Question

Three letters are chosen at random from the word HEART and arranged in a row. Find the
probability that:
both vowels are chosen

Answer 1

The no. of ways in which three letters can be chosen from 5 letters of HEART is 5C3 = 10

If both vowels are to be chosen, there remains a single place for other 3 consonants letters, So, the no. of ways to make a combination that includes both vowels = 3C1 = 3

Hence, the probability of choosing both the vowels = 3/10

Answer 2

got it!
another one.. Three men and three women are to be randomly seated in a row. Find the probability that
both the end places will be filled by women.

Answer 3

Okay. The no. of ways in which 3 men and 3 women can sit in a row is , 6! / (3! *3!) = 20

When 2 end places are already occupied by women, then there are remaining 4 places to be filled by 3 men and 1 Women. So, the no. of ways in this case= 4! / (3!) = 4

Hence, the probability = 4/20 = 1/5

Answer 4

its okay i got it!
um number of way 3 men and 3 women sit in a row is 6!/0! ?

Answer 5

Nope..

The no. of ways in which 'N' nos. of things can be arranged, in which one item repeat P times , another repeat Q times is,

N! / (P! * Q!)...

[ N! is for unrepeated case where every object is different]

Answer 6

three letters are chosen from 5 letter word.. So it would be 5C3..

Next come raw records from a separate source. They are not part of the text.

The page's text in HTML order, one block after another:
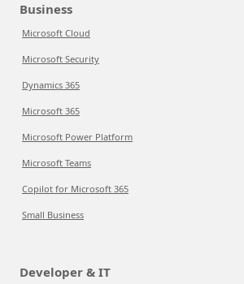
Business
Microsoft Cloud
Microsoft Security
Dynamics 365
Microsoft 365
Microsoft Power Platform
Microsoft Teams
Copilot for Microsoft 365
Small Business
Developer & IT
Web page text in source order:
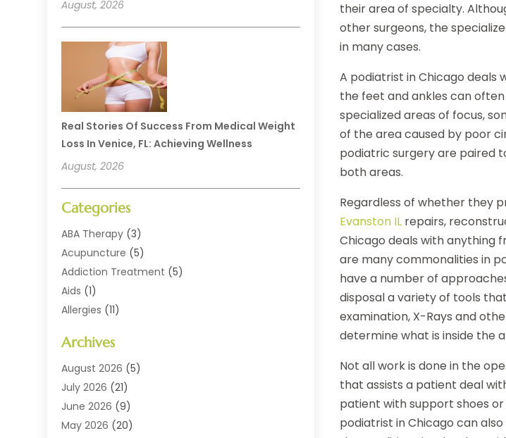
August, 2026
Real Stories Of Success From Medical Weight
Loss In Venice, FL: Achieving Wellness
August, 2026
Categories
ABA Therapy (3)
Acupuncture (5)
Addiction Treatment (5)
Aids (1)
Allergies (11)
Animal Health
Animal Hospital(10)
Assisted Living
Audiologic Services
Audiology (2)
Archives
August 2026 (5)
July 2026 (21)
June 2026 (9)
May 2026 (20)
their area of specialty.
other surgeons, the
in many cases.
A podiatrist in Chicago
the feet and ankles can
specialized areas of focus,
of the area caused by poor
podiatric surgery are paired
both areas.
Regardless of whether they
Evanston IL repairs,
Chicago deals with anything
are many commonalities in
have a number of
disposal a variety of tools
examination, X-Rays and
determine what is inside the
Not all work is done in the
that assists a patient deal
patient with support shoes
podiatrist in Chicago can
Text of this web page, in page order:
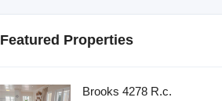
Featured Properties
Brooks 4278 R.c.
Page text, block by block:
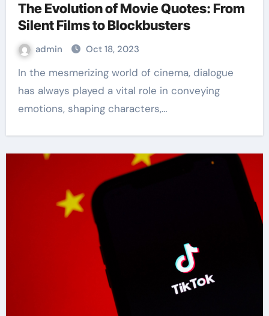
The Evolution of Movie Quotes: From
Silent Films to Blockbusters
admin Oct 18, 2023
In the mesmerizing world of cinema, dialogue
has always played a vital role in conveying
emotions, shaping characters,…
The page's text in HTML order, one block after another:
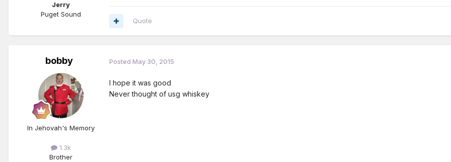
Jerry
Puget Sound
Quote
bobby
In Jehovah's Memory
1.3k
Brother
Posted May 30, 2015
I hope it was good
Never thought of usg whiskey
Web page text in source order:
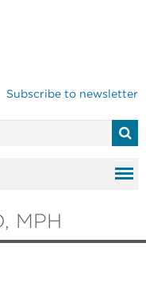
Subscribe to newsletter
MPH
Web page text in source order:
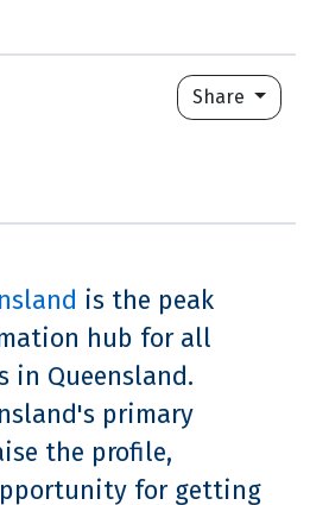
Share
is the peak
hub for all
in Queensland.
primary
the profile,
for getting
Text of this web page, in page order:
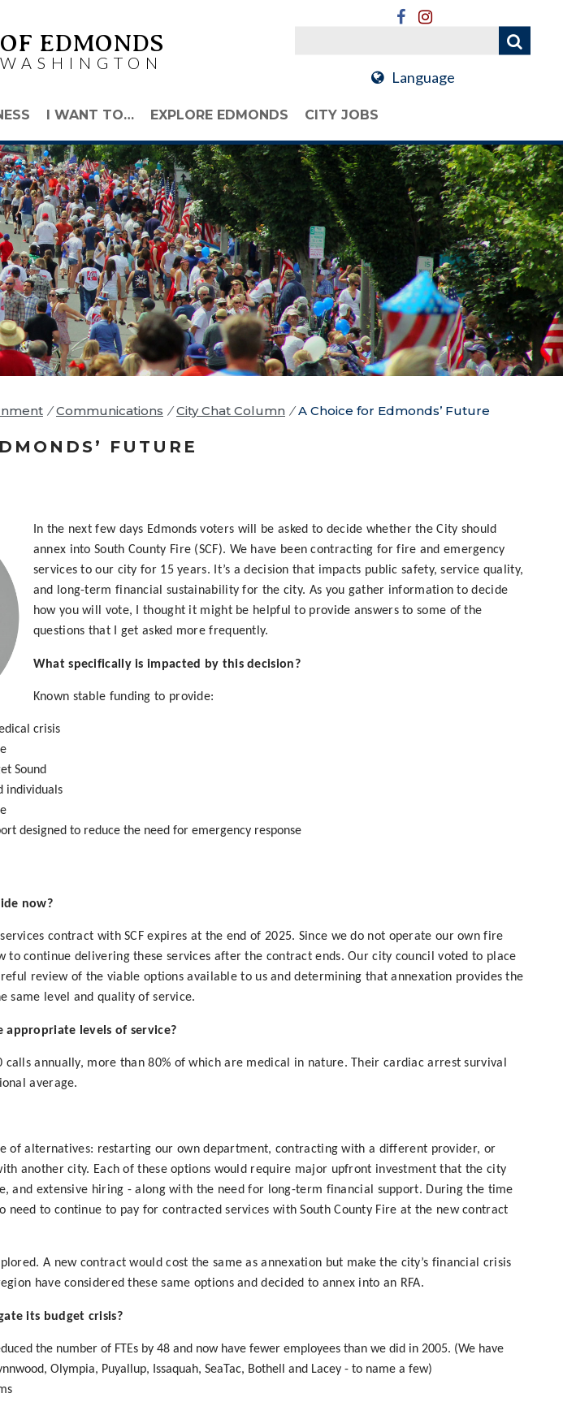
EDMONDS
WASHINGTON
Language
I WANT TO… EXPLORE EDMONDS CITY JOBS
/ Communications / City Chat Column / A Choice for Edmonds’ Future
FUTURE
In the next few days Edmonds voters will be asked to decide whether the City should
annex into South County Fire (SCF). We have been contracting for fire and emergency
services to our city for 15 years. It’s a decision that impacts public safety, service quality,
and long-term financial sustainability for the city. As you gather information to decide
how you will vote, I thought it might be helpful to provide answers to some of the
questions that I get asked more frequently.
What specifically is impacted by this decision?
Known stable funding to provide:
crisis
Sound
individuals
designed to reduce the need for emergency response
now?
contract with SCF expires at the end of 2025. Since we do not operate our own fire
to continue delivering these services after the contract ends. Our city council voted to place
review of the viable options available to us and determining that annexation provides the
same level and quality of service.
appropriate levels of service?
calls annually, more than 80% of which are medical in nature. Their cardiac arrest survival
average.
of alternatives: restarting our own department, contracting with a different provider, or
another city. Each of these options would require major upfront investment that the city
and extensive hiring - along with the need for long-term financial support. During the time
need to continue to pay for contracted services with South County Fire at the new contract
A new contract would cost the same as annexation but make the city’s financial crisis
have considered these same options and decided to annex into an RFA.
its budget crisis?
the number of FTEs by 48 and now have fewer employees than we did in 2005. (We have
Olympia, Puyallup, Issaquah, SeaTac, Bothell and Lacey - to name a few)

Probability both vowels r chosen.. 2C2
and for choosing the third letter, 3C1..

so the Probability of the event = (2C2 * 3C1) / 5C3..

Answer 7

hm why isnt it permutation but combination?

Answer 8

because the orders in which you choose your letters is irrelevant.

HEA and AEH are essentially the same, so the orders don't matter at all

And, by the way.. don't I deserve a medal here.. So many people I've helped don't give me medal at all.. am I that aloof?